Creates an accelerator device with the specified ID and memory limit.

Provides access to GPU or other hardware accelerators in the system.

Repeated instantiations with a previously-used device-id will still refer to the first such instance that was created. This is especially important when providing a different memory limit: only the value (implicitly or explicitly) provided in the first such instantiation is effective.

from max import driver
device = driver.Accelerator()
# Or specify GPU id
device = driver.Accelerator(id=0)  # First GPU
device = driver.Accelerator(id=1)  # Second GPU
# Get device id
device_id = device.id
# Optionally specify memory limit
device = driver.Accelerator(id=0, device_memory_limit=256*MB)
device2 = driver.Accelerator(id=0, device_memory_limit=512*MB)
# ... device2 will use the memory limit of 256*MB

Parameters:

  • id (int, optional) – The device ID to use. Defaults to -1, which selects the first available accelerator.
  • device_memory_limit (int, optional) – The maximum amount of memory in bytes that can be allocated on the device. Defaults to 99% of free memory.

Returns:

A new Accelerator device object.

Return type:

Accelerator

Buffer

class max.driver.Buffer(self, dtype: max.dtype.DType, shape: collections.abc.Sequence[int], device: max.driver.Device | None = None, pinned: bool = False)

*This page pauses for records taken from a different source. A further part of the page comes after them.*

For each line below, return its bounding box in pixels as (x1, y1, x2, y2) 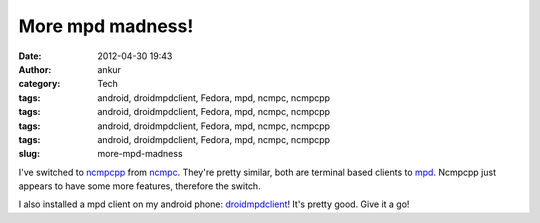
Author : (18, 63, 52, 75)
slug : (18, 148, 40, 160)
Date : (18, 50, 42, 62)
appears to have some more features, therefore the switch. (18, 180, 261, 192)
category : (18, 78, 61, 90)
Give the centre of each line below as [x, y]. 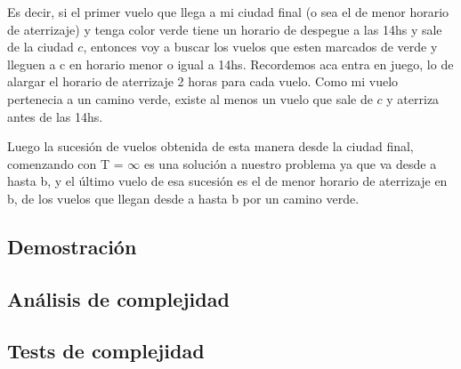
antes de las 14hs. [55, 116]
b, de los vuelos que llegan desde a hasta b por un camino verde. [183, 198]
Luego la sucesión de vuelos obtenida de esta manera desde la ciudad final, [210, 146]
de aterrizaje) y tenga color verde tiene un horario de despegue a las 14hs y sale [225, 29]
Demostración [72, 246]
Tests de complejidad [106, 351]
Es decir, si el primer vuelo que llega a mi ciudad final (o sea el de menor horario [228, 12]
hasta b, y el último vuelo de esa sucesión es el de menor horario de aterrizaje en [227, 181]
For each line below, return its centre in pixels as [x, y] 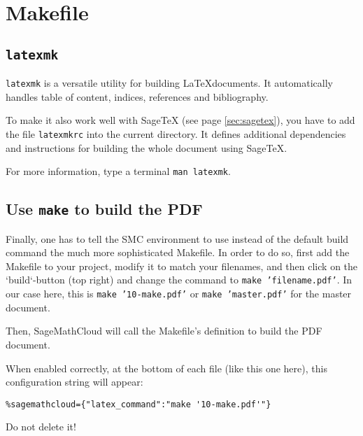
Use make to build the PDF [104, 209]
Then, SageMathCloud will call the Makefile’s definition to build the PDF [164, 331]
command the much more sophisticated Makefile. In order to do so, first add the [178, 252]
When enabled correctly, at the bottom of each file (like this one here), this [166, 368]
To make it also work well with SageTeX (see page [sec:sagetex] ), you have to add [180, 120]
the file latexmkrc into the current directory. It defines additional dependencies [176, 134]
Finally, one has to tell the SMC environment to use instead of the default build [177, 238]
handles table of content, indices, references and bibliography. [137, 96]

class max.driver.Buffer(self, dtype: max.dtype.DType, shape: collections.abc.Sequence[int], stream: max.driver.DeviceStream, pinned: bool = False)

class max.driver.Buffer(self, shape: ndarray[writable=False], device: max.driver.Device)

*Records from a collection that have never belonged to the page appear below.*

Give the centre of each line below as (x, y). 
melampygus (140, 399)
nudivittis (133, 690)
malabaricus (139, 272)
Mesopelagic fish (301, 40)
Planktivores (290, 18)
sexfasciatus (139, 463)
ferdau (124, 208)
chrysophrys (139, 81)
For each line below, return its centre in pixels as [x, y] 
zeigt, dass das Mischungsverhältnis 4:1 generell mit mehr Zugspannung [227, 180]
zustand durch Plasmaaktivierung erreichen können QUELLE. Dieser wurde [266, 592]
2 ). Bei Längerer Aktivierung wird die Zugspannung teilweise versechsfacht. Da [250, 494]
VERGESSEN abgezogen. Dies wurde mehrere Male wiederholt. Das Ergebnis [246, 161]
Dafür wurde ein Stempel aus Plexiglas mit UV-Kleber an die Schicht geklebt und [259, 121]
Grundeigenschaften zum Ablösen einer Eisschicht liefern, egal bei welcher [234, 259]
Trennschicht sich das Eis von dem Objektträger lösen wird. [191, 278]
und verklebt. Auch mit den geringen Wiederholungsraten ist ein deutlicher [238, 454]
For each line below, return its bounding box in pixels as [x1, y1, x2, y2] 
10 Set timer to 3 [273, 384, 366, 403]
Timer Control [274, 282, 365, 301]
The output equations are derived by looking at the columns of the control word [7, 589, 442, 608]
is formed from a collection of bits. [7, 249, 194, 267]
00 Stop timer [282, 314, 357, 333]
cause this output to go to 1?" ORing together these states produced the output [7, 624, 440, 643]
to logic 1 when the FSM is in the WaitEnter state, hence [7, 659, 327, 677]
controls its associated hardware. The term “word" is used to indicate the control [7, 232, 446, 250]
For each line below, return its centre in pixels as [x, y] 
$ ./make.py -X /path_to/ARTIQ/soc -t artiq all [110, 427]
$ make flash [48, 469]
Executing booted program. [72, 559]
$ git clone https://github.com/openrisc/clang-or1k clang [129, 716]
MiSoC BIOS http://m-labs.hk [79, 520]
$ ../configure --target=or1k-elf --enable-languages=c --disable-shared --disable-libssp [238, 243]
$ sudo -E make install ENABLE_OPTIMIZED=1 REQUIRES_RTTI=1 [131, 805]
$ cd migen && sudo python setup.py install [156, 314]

Device-resident buffer representation.

Allocates memory onto a given device with the provided shape and dtype. Buffers can be sliced to provide strided views of the underlying memory, but any buffers input into model execution must be contiguous.

Supports numpy-style slicing but does not currently support setting items across multiple indices.

from max import driver
from max.dtype import DType

# Create a buffer on CPU
cpu_buffer = driver.Buffer(shape=[2, 3], dtype=DType.float32)

# Create a buffer on GPU
gpu = driver.Accelerator()
gpu_buffer = driver.Buffer(shape=[2, 3], dtype=DType.float32, device=gpu)

Parameters:

  • dtype (DType) – Data type of buffer elements.
  • shape (Sequence[int]) – Tuple of positive, non-zero integers denoting the buffer shape.
  • device (Device, optional) – Device to allocate buffer onto. Defaults to the CPU.
  • pinned (bool, optional) – If True, memory is page-locked (pinned). Defaults to False.
  • stream (DeviceStream, optional) – Stream to associate the buffer with.

contiguous()

contiguous()

Creates a contiguous copy of the parent buffer.

Parameters:

self (Buffer)

Return type:

Buffer

copy()

copy(self, stream: max.driver.DeviceStream) → max.driver.Buffer

copy(self, device: max.driver.Device | None = None) → max.driver.Buffer

Overloaded function.

  1. copy(self, stream: max.driver.DeviceStream) -> max.driver.Buffer

    Creates a deep copy on the device associated with the stream.

    Args:
    stream (DeviceStream): The stream to associate the new buffer with.
    Returns:
    Buffer: A new buffer that is a copy of this buffer.
  2. copy(self, device: max.driver.Device | None = None) -> max.driver.Buffer

    Creates a deep copy on an optionally given device.

    If device is None (default), a copy is created on the same device.

    from max import driver
    from max.dtype import DType
    ​
    cpu_buffer = driver.Buffer(shape=[2, 3], dtype=DType.bfloat16, device=driver.CPU())
    cpu_copy = cpu_buffer.copy()
    ​
    # Copy to GPU
    gpu = driver.Accelerator()
    gpu_copy = cpu_buffer.copy(device=gpu)
    Args:
    device (Device, optional): The device to create the copy on.
    Defaults to None (same device).
    Returns:
    Buffer: A new buffer that is a copy of this buffer.

device

property device

Device on which tensor is resident.

dtype

property dtype

DType of constituent elements in tensor.

element_size

property element_size

Return the size of the element type in bytes.

from_dlpack()

from_dlpack(*, copy=None)

Create a buffer from an object implementing the dlpack protocol.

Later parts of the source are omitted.